Washington, D.C., amaneció un lunes de agosto con un anuncio que parecía sacado de un escenario de crisis: la Guardia Nacional patrullaría las calles y el presidente de Estados Unidos asumiría control de la policía local. Pero no había un huracán, un atentado, ni una ola de violencia sin precedentes. Había, sí, un Donald Trump decidido a colocar su sello de “mano dura” en la agenda nacional e internacional.
Invocando la sección 740 del Home Rule Act, Trump declaró una emergencia de seguridad pública, desplegó 800 efectivos y asumió temporalmente la dirección del Departamento de Policía Metropolitana de Washington. Las imágenes fueron potentes: uniformes, vehículos militares, calles vigiladas. El mensaje, inequívoco: “donde otros fallan, yo actúo”.

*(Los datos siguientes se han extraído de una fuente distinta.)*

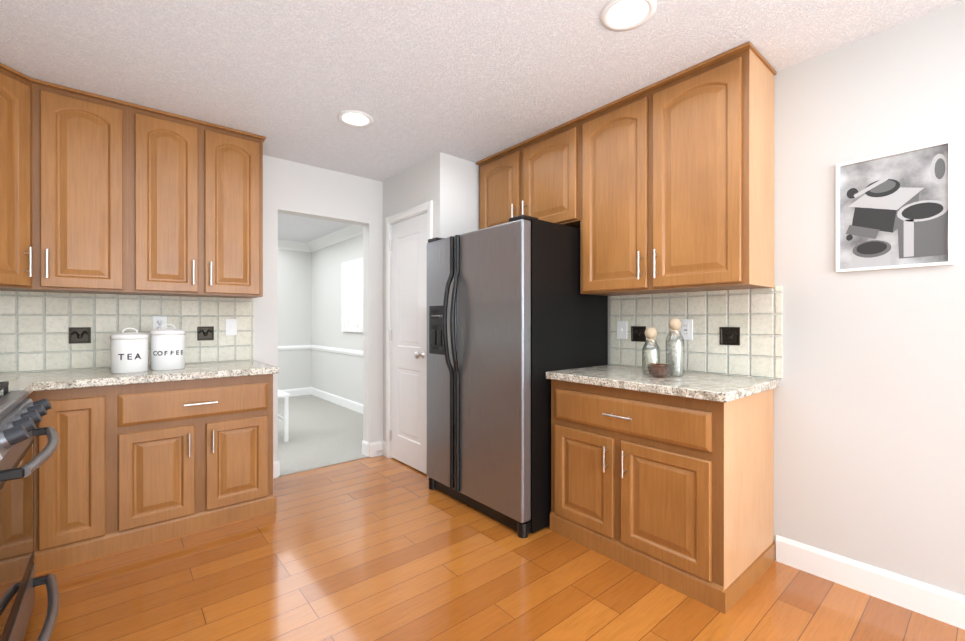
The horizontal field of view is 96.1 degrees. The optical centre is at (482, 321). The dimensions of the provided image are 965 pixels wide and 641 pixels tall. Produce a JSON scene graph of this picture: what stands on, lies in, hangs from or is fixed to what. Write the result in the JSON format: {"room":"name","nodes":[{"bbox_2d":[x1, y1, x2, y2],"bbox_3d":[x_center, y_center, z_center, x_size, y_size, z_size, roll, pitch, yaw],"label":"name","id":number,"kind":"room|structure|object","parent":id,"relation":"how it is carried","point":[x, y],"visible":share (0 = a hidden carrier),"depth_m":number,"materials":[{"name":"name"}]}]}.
{"room":"kitchen","nodes":[
{"label":"kitchen","id":0,"kind":"room"},
{"bbox_2d":[278,249,311,389],"bbox_3d":[-4.813,-0.033,5.396,5.690,2.440,0.120,0,0,-40],"label":"wall","id":1,"kind":"structure","parent":0,"point":[295,302],"depth_m":6.86,"materials":[{"name":"white paint"}]},
{"bbox_2d":[278,240,306,251],"bbox_3d":[-4.830,-1.187,5.237,5.460,0.130,0.100,0,0,-40],"label":"crown molding","id":2,"kind":"structure","parent":1,"relation":"attached to","point":[282,244],"depth_m":6.80,"materials":[{"name":"white wood"}]},
{"bbox_2d":[278,345,309,350],"bbox_3d":[-4.855,0.413,5.268,5.460,0.070,0.022,0,0,-40],"label":"trim","id":3,"kind":"structure","parent":1,"relation":"attached to","point":[294,347],"depth_m":6.85,"materials":[{"name":"white wood"}]},
{"bbox_2d":[281,387,308,397],"bbox_3d":[-4.858,1.125,5.272,5.460,0.125,0.014,0,0,-40],"label":"baseboard","id":4,"kind":"structure","parent":1,"relation":"attached to","point":[298,391],"depth_m":6.88,"materials":[{"name":"white wood"}]},
{"bbox_2d":[254,155,382,461],"bbox_3d":[-2.482,-0.030,2.627,5.690,2.440,0.120,0,0,-40],"label":"wall","id":5,"kind":"structure","parent":0,"point":[296,189],"depth_m":3.58,"materials":[{"name":"white paint"}]},
{"bbox_2d":[0,63,35,291],"bbox_3d":[-2.578,-0.708,2.063,0.612,1.076,0.614,0,0,-40],"label":"upper cabinet","id":6,"kind":"object","parent":5,"relation":"attached to","point":[17,90],"depth_m":2.16,"materials":[{"name":"brown wood"}]},
{"bbox_2d":[32,79,131,294],"bbox_3d":[-2.282,-0.708,2.487,0.388,1.076,0.347,0,0,-40],"label":"upper cabinet","id":7,"kind":"object","parent":5,"relation":"attached to","point":[99,194],"depth_m":2.36,"materials":[{"name":"brown wood"}]},
{"bbox_2d":[0,291,253,372],"bbox_3d":[-2.347,0.055,2.650,1.723,0.460,0.018,0,0,-40],"label":"backsplash","id":8,"kind":"structure","parent":5,"relation":"attached to","point":[47,331],"depth_m":2.65,"materials":[{"name":"tile"}]},
{"bbox_2d":[153,316,166,329],"bbox_3d":[-2.114,0.024,2.839,0.074,0.118,0.008,0,0,-40],"label":"electrical outlet plate","id":9,"kind":"object","parent":5,"relation":"attached to","point":[159,322],"depth_m":2.84,"materials":[{"name":"white plastic"}]},
{"bbox_2d":[132,103,265,297],"bbox_3d":[-1.867,-0.709,2.837,0.715,1.076,0.347,0,0,-40],"label":"upper cabinet","id":10,"kind":"object","parent":5,"relation":"attached to","point":[197,185],"depth_m":2.68,"materials":[{"name":"brown wood"}]},
{"bbox_2d":[225,319,236,334],"bbox_3d":[-1.796,0.039,3.101,0.074,0.118,0.016,0,0,-40],"label":"electrical outlet plate","id":11,"kind":"object","parent":5,"relation":"attached to","point":[230,324],"depth_m":3.10,"materials":[{"name":"white plastic"}]},
{"bbox_2d":[273,461,276,474],"bbox_3d":[-3.170,1.128,2.136,4.004,0.125,0.014,0,0,-40],"label":"baseboard","id":12,"kind":"structure","parent":5,"relation":"attached to","point":[275,462],"depth_m":3.30,"materials":[{"name":"white wood"}]},
{"bbox_2d":[362,440,385,454],"bbox_3d":[-0.816,1.126,4.117,0.704,0.125,0.014,0,0,-40],"label":"baseboard","id":13,"kind":"structure","parent":5,"relation":"attached to","point":[367,448],"depth_m":3.83,"materials":[{"name":"white wood"}]},
{"bbox_2d":[278,395,367,476],"bbox_3d":[-3.647,1.210,4.013,5.690,0.058,3.740,0,0,-40],"label":"floor","id":14,"kind":"structure","parent":0,"point":[323,433],"depth_m":4.50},
{"bbox_2d":[278,389,289,441],"bbox_3d":[-2.217,0.684,4.301,0.450,0.992,0.460,0,0,-40],"label":"dining chair","id":15,"kind":"object","parent":14,"relation":"on","point":[285,418],"visible":0.1,"depth_m":4.26,"materials":[{"name":"white wood"}]},
{"bbox_2d":[312,234,362,403],"bbox_3d":[-1.601,-0.033,5.734,0.120,2.440,3.500,0,0,-40],"label":"wall","id":16,"kind":"structure","parent":0,"point":[339,374],"depth_m":6.32,"materials":[{"name":"white paint"}]},
{"bbox_2d":[307,224,362,251],"bbox_3d":[-1.649,-1.188,5.620,0.100,0.130,3.390,0,0,-40],"label":"crown molding","id":17,"kind":"structure","parent":16,"relation":"attached to","point":[343,234],"depth_m":6.12,"materials":[{"name":"white wood"}]},
{"bbox_2d":[309,387,362,413],"bbox_3d":[-1.639,1.125,5.677,0.014,0.125,3.460,0,0,-40],"label":"baseboard","id":18,"kind":"structure","parent":16,"relation":"attached to","point":[346,403],"depth_m":6.17,"materials":[{"name":"white wood"}]},
{"bbox_2d":[310,345,362,356],"bbox_3d":[-1.639,0.412,5.670,0.022,0.070,3.450,0,0,-40],"label":"trim","id":19,"kind":"structure","parent":16,"relation":"attached to","point":[332,349],"depth_m":6.15,"materials":[{"name":"white wood"}]},
{"bbox_2d":[341,258,362,331],"bbox_3d":[-1.700,-0.338,5.735,0.030,0.950,0.770,0,0,-40],"label":"window","id":20,"kind":"structure","parent":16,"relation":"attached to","point":[351,295],"depth_m":5.74,"materials":[{"name":"white glass"}]},
{"bbox_2d":[383,152,450,441],"bbox_3d":[-0.565,-0.031,3.573,0.100,2.440,0.900,0,0,-40],"label":"wall","id":21,"kind":"structure","parent":0,"point":[426,180],"depth_m":3.41,"materials":[{"name":"white paint"}]},
{"bbox_2d":[390,213,426,473],"bbox_3d":[-0.624,0.168,3.544,0.106,2.018,0.590,0,0,-40],"label":"pantry door","id":22,"kind":"structure","parent":21,"relation":"in","point":[408,338],"depth_m":3.54,"materials":[{"name":"white wood"}]},
{"bbox_2d":[386,200,432,478],"bbox_3d":[-0.578,0.138,3.576,0.117,2.103,0.726,0,0,-40],"label":"door frame","id":23,"kind":"structure","parent":21,"relation":"attached to","point":[425,207],"depth_m":3.78,"materials":[{"name":"white wood"}]},
{"bbox_2d":[451,156,478,235],"bbox_3d":[-0.040,-0.031,3.492,0.599,2.440,0.100,0,0,-40],"label":"wall","id":24,"kind":"structure","parent":0,"point":[464,196],"depth_m":3.34,"materials":[{"name":"white paint"}]},
{"bbox_2d":[0,0,962,242],"bbox_3d":[-1.419,-1.324,1.363,5.690,0.150,10.660,0,0,-40],"label":"ceiling","id":25,"kind":"structure","parent":0,"point":[419,81],"depth_m":2.05,"materials":[{"name":"white paint"}]},
{"bbox_2d":[337,110,373,126],"bbox_3d":[-0.782,-1.284,2.671,0.216,0.083,0.216,0,0,-40],"label":"recessed light","id":26,"kind":"object","parent":25,"relation":"in","point":[353,118],"visible":0.73,"depth_m":2.71,"materials":[{"name":"white plastic"}]},
{"bbox_2d":[600,0,655,30],"bbox_3d":[0.587,-1.283,1.751,0.216,0.083,0.216,0,0,-40],"label":"recessed light","id":27,"kind":"object","parent":25,"relation":"in","point":[621,15],"visible":1,"depth_m":1.79,"materials":[{"name":"white plastic"}]},
{"bbox_2d":[23,455,964,640],"bbox_3d":[0.504,1.217,0.618,3.710,0.050,6.800,0,0,-40],"label":"floor","id":28,"kind":"structure","parent":0,"point":[380,548],"depth_m":1.93,"materials":[{"name":"brown wood"}]},
{"bbox_2d":[0,381,58,640],"bbox_3d":[-1.826,0.713,1.309,0.780,0.957,0.762,0,0,-40],"label":"gas range","id":29,"kind":"object","parent":28,"relation":"on","point":[21,415],"visible":1,"depth_m":1.48,"materials":[{"name":"silver metal"}]},
{"bbox_2d":[42,385,121,571],"bbox_3d":[-2.193,0.758,2.380,0.283,0.864,0.628,0,0,-40],"label":"base cabinet","id":30,"kind":"object","parent":28,"relation":"on","point":[82,479],"depth_m":2.15,"materials":[{"name":"brown wood"}]},
{"bbox_2d":[122,374,275,550],"bbox_3d":[-1.803,0.757,2.708,0.772,0.864,0.628,0,0,-40],"label":"base cabinet","id":31,"kind":"object","parent":28,"relation":"on","point":[125,467],"depth_m":2.45,"materials":[{"name":"brown wood"}]},
{"bbox_2d":[0,360,278,395],"bbox_3d":[-2.034,0.305,2.279,1.723,0.040,0.985,0,0,-40],"label":"countertop","id":32,"kind":"structure","parent":31,"relation":"on","point":[29,382],"depth_m":2.34,"materials":[{"name":"stone"}]},
{"bbox_2d":[110,328,148,372],"bbox_3d":[-2.003,0.159,2.462,0.170,0.251,0.170,0,0,-40],"label":"tea canister","id":33,"kind":"object","parent":32,"relation":"on","point":[132,343],"visible":1,"depth_m":2.40,"materials":[{"name":"white ceramic"}]},
{"bbox_2d":[150,324,185,369],"bbox_3d":[-1.894,0.149,2.612,0.174,0.271,0.174,0,0,-40],"label":"coffee canister","id":34,"kind":"object","parent":32,"relation":"on","point":[169,340],"visible":1,"depth_m":2.55,"materials":[{"name":"white ceramic"}]},
{"bbox_2d":[427,215,607,537],"bbox_3d":[0.184,0.301,2.963,0.878,1.777,0.964,0,0,-40],"label":"refrigerator","id":35,"kind":"object","parent":28,"relation":"on","point":[514,315],"visible":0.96,"depth_m":2.58,"materials":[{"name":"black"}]},
{"bbox_2d":[550,379,775,613],"bbox_3d":[0.909,0.758,2.310,0.667,0.865,0.938,0,0,-40],"label":"base cabinet","id":36,"kind":"object","parent":28,"relation":"on","point":[676,493],"visible":0.98,"depth_m":2.00,"materials":[{"name":"brown wood"}]},
{"bbox_2d":[546,365,778,402],"bbox_3d":[0.916,0.305,2.311,0.653,0.040,0.960,0,0,-40],"label":"countertop","id":37,"kind":"structure","parent":36,"relation":"on","point":[723,388],"depth_m":2.10,"materials":[{"name":"stone"}]},
{"bbox_2d":[642,327,659,374],"bbox_3d":[0.916,0.157,2.356,0.092,0.255,0.092,0,0,-40],"label":"bottle","id":38,"kind":"object","parent":37,"relation":"on","point":[650,356],"visible":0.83,"depth_m":2.33,"materials":[{"name":"clear glass"}]},
{"bbox_2d":[647,363,670,377],"bbox_3d":[0.904,0.252,2.222,0.113,0.065,0.113,0,0,-40],"label":"bowl","id":39,"kind":"object","parent":37,"relation":"on","point":[655,370],"visible":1,"depth_m":2.19,"materials":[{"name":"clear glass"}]},
{"bbox_2d":[665,318,683,375],"bbox_3d":[1.021,0.132,2.301,0.092,0.305,0.092,0,0,-40],"label":"bottle","id":40,"kind":"object","parent":37,"relation":"on","point":[674,354],"visible":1,"depth_m":2.27,"materials":[{"name":"clear glass"}]},
{"bbox_2d":[608,0,964,595],"bbox_3d":[1.877,-0.029,1.773,0.120,2.440,6.800,0,0,-40],"label":"wall","id":41,"kind":"structure","parent":0,"point":[869,430],"depth_m":1.90,"materials":[{"name":"grey paint"}]},
{"bbox_2d":[476,116,579,229],"bbox_3d":[0.409,-0.937,3.146,0.352,0.621,0.982,0,0,-40],"label":"upper cabinet","id":42,"kind":"object","parent":41,"relation":"attached to","point":[538,176],"depth_m":2.93,"materials":[{"name":"brown wood"}]},
{"bbox_2d":[617,321,626,338],"bbox_3d":[0.901,0.055,2.811,0.016,0.118,0.074,0,0,-40],"label":"electrical outlet plate","id":43,"kind":"object","parent":41,"relation":"attached to","point":[621,325],"depth_m":2.81,"materials":[{"name":"white plastic"}]},
{"bbox_2d":[576,41,776,295],"bbox_3d":[1.025,-0.708,2.415,0.352,1.076,0.934,0,0,-40],"label":"upper cabinet","id":44,"kind":"object","parent":41,"relation":"attached to","point":[665,185],"depth_m":2.17,"materials":[{"name":"brown wood"}]},
{"bbox_2d":[680,319,692,339],"bbox_3d":[1.171,0.045,2.494,0.010,0.118,0.074,0,0,-40],"label":"electrical outlet plate","id":45,"kind":"object","parent":41,"relation":"attached to","point":[686,329],"depth_m":2.49,"materials":[{"name":"white plastic"}]},
{"bbox_2d":[610,286,781,378],"bbox_3d":[1.165,0.053,2.512,0.018,0.463,0.972,0,0,-40],"label":"backsplash","id":46,"kind":"structure","parent":41,"relation":"attached to","point":[738,332],"depth_m":2.38,"materials":[{"name":"tile"}]},
{"bbox_2d":[776,535,964,629],"bbox_3d":[2.739,1.129,0.645,0.014,0.125,3.962,0,0,-40],"label":"baseboard","id":47,"kind":"structure","parent":41,"relation":"attached to","point":[939,604],"depth_m":1.87,"materials":[{"name":"white wood"}]},
{"bbox_2d":[836,139,952,272],"bbox_3d":[1.729,-0.469,1.837,0.022,0.490,0.360,0,0,-40],"label":"picture frame","id":48,"kind":"object","parent":41,"relation":"attached to","point":[894,209],"visible":1,"depth_m":1.82,"materials":[{"name":"white paper"}]}
]}

Sin embargo, los datos oficiales cuentan otra historia. Los delitos violentos en la capital estadounidense han disminuido notablemente en los últimos dos años, alcanzando cifras históricamente bajas. El despliegue no responde a una escalada real de inseguridad, sino a la construcción de un escenario político que sirva a sus objetivos estratégicos.
El primero de ellos es activar a su base electoral de cara a las elecciones de medio término de 2026. Ese año se renovará toda la Cámara de Representantes, un tercio del Senado y varias gubernaturas. Una mayoría republicana en el Congreso le permitiría a Trump blindar su agenda y reducir la capacidad de bloqueo demócrata. Medidas como esta —visibles, disruptivas y cargadas de simbolismo— son eficaces para movilizar a sus votantes.
El segundo objetivo es controlar la narrativa. Trump entiende que, en política, la percepción puede pesar más que la realidad. Al comparar a Washington con Ciudad de México, Bogotá o Bagdad, no busca precisión estadística, sino provocar, dramatizar y garantizar que la conversación pública se centre en su acción. Las cifras quedan relegadas; las imágenes de soldados en la calle se imponen como verdad visual.
El tercer objetivo es consolidar poder institucional. Washington, D.C., es una jurisdicción particular: no es un estado y el presidente tiene facultades más amplias sobre ella que sobre cualquier otra parte del país. Al intervenir, Trump mide hasta dónde puede estirar esos límites y deja sentado un precedente. Si esta fórmula se acepta sin resistencia, podría replicarse en otras ciudades cuando le resulte políticamente conveniente.
No es la primera vez que recurre a este tipo de tácticas. En 2020, durante las protestas por el asesinato de George Floyd, amenazó con invocar la Ley de Insurrección para enviar fuerzas federales a ciudades gobernadas por demócratas. El patrón es el mismo: presentar la seguridad como un escenario donde él es el protagonista y la solución, incluso si el problema se ha magnificado para ese propósito.
El riesgo es que se normalice la militarización como herramienta política. La seguridad pública debe atender causas reales con estrategias sostenidas, no convertirse en escenografía electoral. En este caso, el despliegue funciona más como un cartel publicitario en movimiento que como una respuesta técnica a una crisis.
Trump sabe que las imágenes tienen más alcance que los reportes estadísticos y que su base no necesita cifras para convencerse de que está actuando. Para ellos, ver a la Guardia Nacional en las calles de la capital es prueba suficiente de que el presidente está en control.
Las tropas, tarde o temprano, volverán a sus cuarteles. Las calles recuperarán su ritmo habitual. Pero el precedente permanecerá, listo para usarse nuevamente cuando la campaña lo requiera. Y ese es el verdadero saldo político de la operación: un mensaje potente que no busca resolver un problema inmediato, sino consolidar una estrategia de poder.
Porque, al final, la jugada de Trump no solo habla de seguridad. Habla de política. De elecciones. Y de cómo, en sus manos, la línea entre ambas puede ser tan delgada que apenas se note.